- **About this exercise**
The answer must consist solely of the lines below starting at the one containing "Definition 3 . The line (6, 194, 122, 211)" and ending at the one containing "Give the centre of each line below as (x, y).", repeated exactly, with both ends included and all pictures omitted.
»»
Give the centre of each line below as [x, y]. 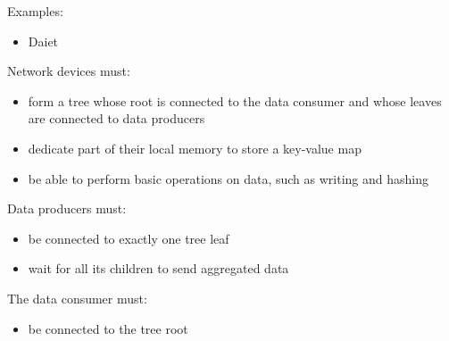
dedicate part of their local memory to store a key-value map [195, 148]
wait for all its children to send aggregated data [158, 268]
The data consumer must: [77, 298]
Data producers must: [67, 208]
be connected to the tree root [108, 328]
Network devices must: [69, 71]
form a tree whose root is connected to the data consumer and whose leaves [235, 100]
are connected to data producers [116, 118]
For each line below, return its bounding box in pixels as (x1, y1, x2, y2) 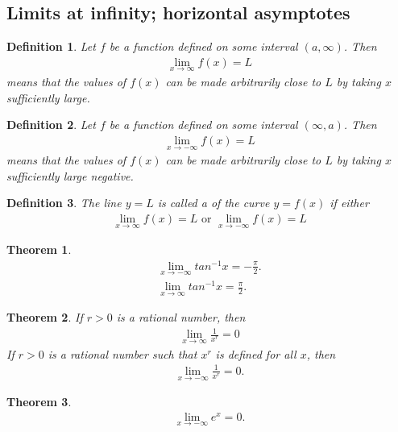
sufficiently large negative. (6, 167, 134, 184)
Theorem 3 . (6, 393, 72, 410)
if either (330, 194, 369, 211)
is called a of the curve (157, 194, 270, 211)
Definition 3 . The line (6, 194, 122, 211)
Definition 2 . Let (6, 116, 96, 133)
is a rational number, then (116, 309, 246, 326)
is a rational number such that (48, 345, 197, 362)
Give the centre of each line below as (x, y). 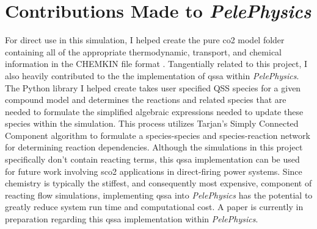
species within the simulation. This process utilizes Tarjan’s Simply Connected (152, 123)
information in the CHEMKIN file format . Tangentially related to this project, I (156, 64)
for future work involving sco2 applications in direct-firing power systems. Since (154, 171)
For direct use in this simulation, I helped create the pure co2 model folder (145, 40)
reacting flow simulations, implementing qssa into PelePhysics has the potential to (159, 195)
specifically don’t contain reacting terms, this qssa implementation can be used (152, 159)
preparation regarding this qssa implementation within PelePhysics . (132, 219)
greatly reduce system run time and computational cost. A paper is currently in (154, 207)
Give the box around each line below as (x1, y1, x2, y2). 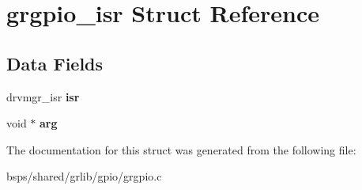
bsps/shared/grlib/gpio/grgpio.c (6, 168, 162, 184)
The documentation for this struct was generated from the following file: (6, 141, 356, 158)
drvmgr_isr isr (6, 88, 80, 104)
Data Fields (6, 51, 104, 75)
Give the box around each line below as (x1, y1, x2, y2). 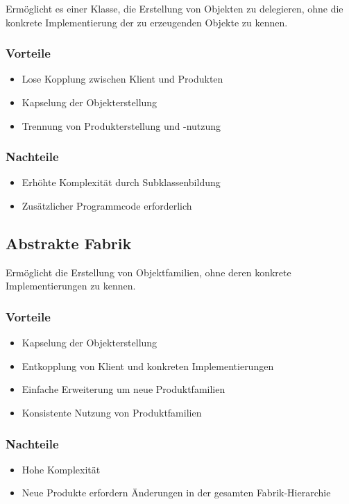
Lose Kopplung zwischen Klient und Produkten (22, 72, 223, 86)
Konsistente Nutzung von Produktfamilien (22, 405, 202, 419)
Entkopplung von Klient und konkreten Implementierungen (22, 358, 274, 373)
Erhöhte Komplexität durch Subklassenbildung (22, 175, 221, 190)
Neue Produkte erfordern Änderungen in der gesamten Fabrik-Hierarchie (22, 485, 331, 500)
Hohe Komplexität (22, 462, 101, 476)
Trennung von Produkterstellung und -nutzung (22, 118, 221, 133)
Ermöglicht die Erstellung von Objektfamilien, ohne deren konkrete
««
- **Finished exercise**
Definition 3 . The line (6, 194, 122, 211)
Definition 2 . Let (6, 116, 96, 133)
is a rational number, then (116, 309, 246, 326)
is a rational number such that (48, 345, 197, 362)
Give the centre of each line below as (x, y). 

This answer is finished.